• Work request
Every entry must be given again exactly. Include no pictures.

• Stored data
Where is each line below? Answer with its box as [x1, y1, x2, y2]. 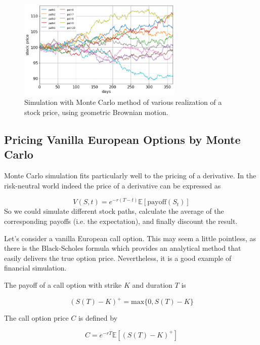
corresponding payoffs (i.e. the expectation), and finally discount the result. [4, 215, 238, 226]
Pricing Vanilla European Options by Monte [4, 131, 241, 147]
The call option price [4, 313, 69, 323]
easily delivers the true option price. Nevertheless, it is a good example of [4, 252, 232, 263]
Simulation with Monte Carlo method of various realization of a [24, 97, 222, 107]
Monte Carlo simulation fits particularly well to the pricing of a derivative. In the [4, 170, 256, 181]
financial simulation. [4, 262, 67, 273]
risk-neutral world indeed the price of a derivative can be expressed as [4, 180, 221, 190]
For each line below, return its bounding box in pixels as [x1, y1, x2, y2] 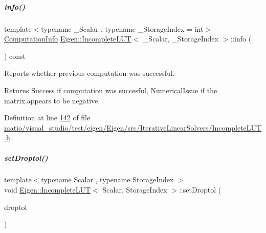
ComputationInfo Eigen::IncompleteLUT [4, 33, 131, 44]
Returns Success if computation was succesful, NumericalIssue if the [4, 84, 217, 95]
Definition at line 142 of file [4, 112, 91, 123]
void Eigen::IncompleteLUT [4, 184, 91, 195]
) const [4, 50, 26, 61]
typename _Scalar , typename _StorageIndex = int [41, 23, 204, 34]
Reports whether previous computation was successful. [4, 68, 175, 78]
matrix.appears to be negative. [4, 95, 100, 105]
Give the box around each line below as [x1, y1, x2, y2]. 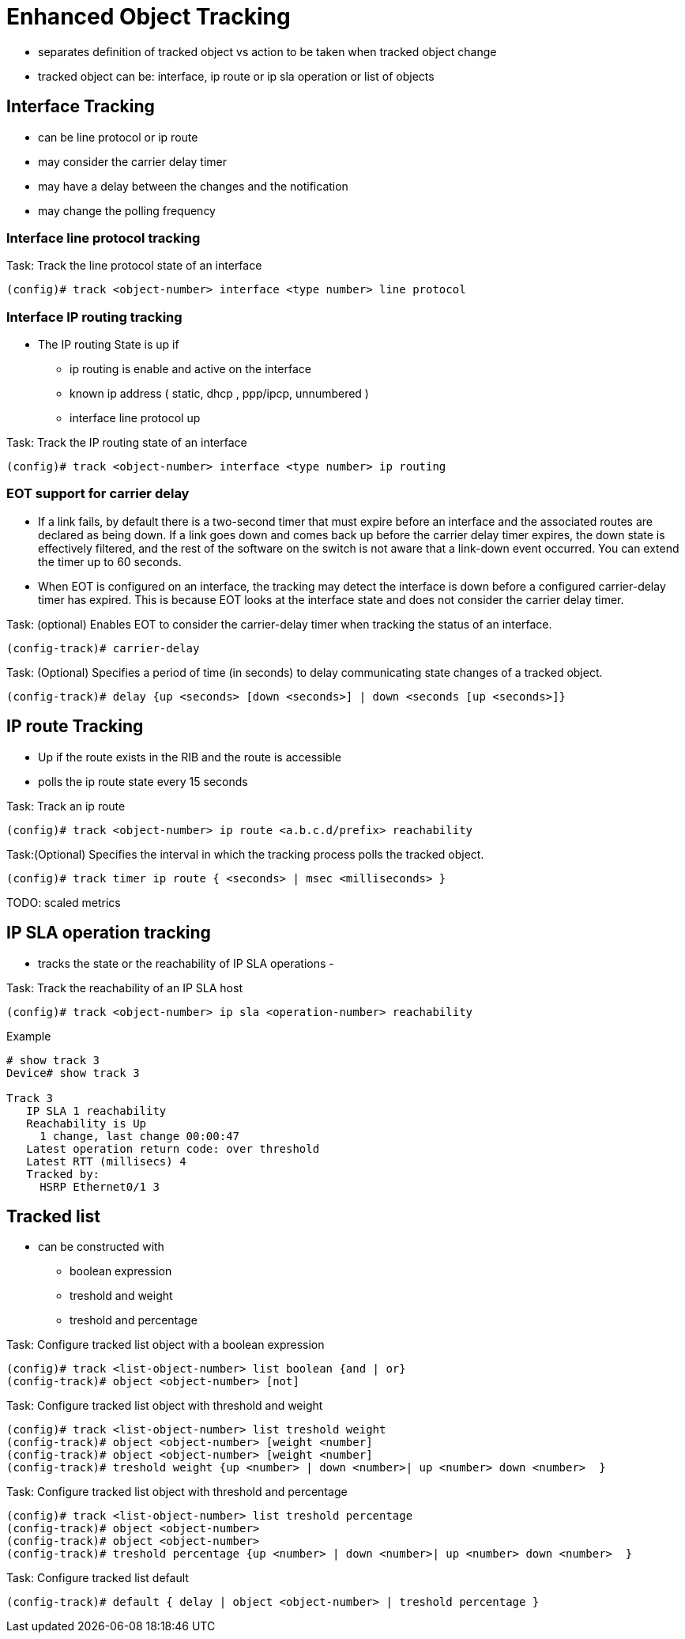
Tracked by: [26, 1167, 100, 1180]
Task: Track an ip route [6, 799, 126, 813]
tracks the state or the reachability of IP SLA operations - [38, 956, 334, 970]
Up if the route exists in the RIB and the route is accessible [38, 750, 342, 764]
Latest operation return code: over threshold [26, 1142, 320, 1155]
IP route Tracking [6, 716, 144, 737]
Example [6, 1029, 51, 1043]
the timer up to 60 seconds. [38, 554, 182, 568]

• The completed task
Where is each line below? Answer with its box as [x1, y1, x2, y2]. 
corresponding payoffs (i.e. the expectation), and finally discount the result. [4, 215, 238, 226]
Pricing Vanilla European Options by Monte [4, 131, 241, 147]
The call option price [4, 313, 69, 323]
easily delivers the true option price. Nevertheless, it is a good example of [4, 252, 232, 263]
Simulation with Monte Carlo method of various realization of a [24, 97, 222, 107]
Monte Carlo simulation fits particularly well to the pricing of a derivative. In the [4, 170, 256, 181]
financial simulation. [4, 262, 67, 273]
risk-neutral world indeed the price of a derivative can be expressed as [4, 180, 221, 190]
For each line below, return its bounding box in pixels as [x1, y1, x2, y2] 
ComputationInfo Eigen::IncompleteLUT [4, 33, 131, 44]
Returns Success if computation was succesful, NumericalIssue if the [4, 84, 217, 95]
Definition at line 142 of file [4, 112, 91, 123]
void Eigen::IncompleteLUT [4, 184, 91, 195]
) const [4, 50, 26, 61]
typename _Scalar , typename _StorageIndex = int [41, 23, 204, 34]
Reports whether previous computation was successful. [4, 68, 175, 78]
matrix.appears to be negative. [4, 95, 100, 105]
Give the box around each line below as [x1, y1, x2, y2]. 
Tracked by: [26, 1167, 100, 1180]
Task: Track an ip route [6, 799, 126, 813]
tracks the state or the reachability of IP SLA operations - [38, 956, 334, 970]
Up if the route exists in the RIB and the route is accessible [38, 750, 342, 764]
Latest operation return code: over threshold [26, 1142, 320, 1155]
IP route Tracking [6, 716, 144, 737]
Example [6, 1029, 51, 1043]
the timer up to 60 seconds. [38, 554, 182, 568]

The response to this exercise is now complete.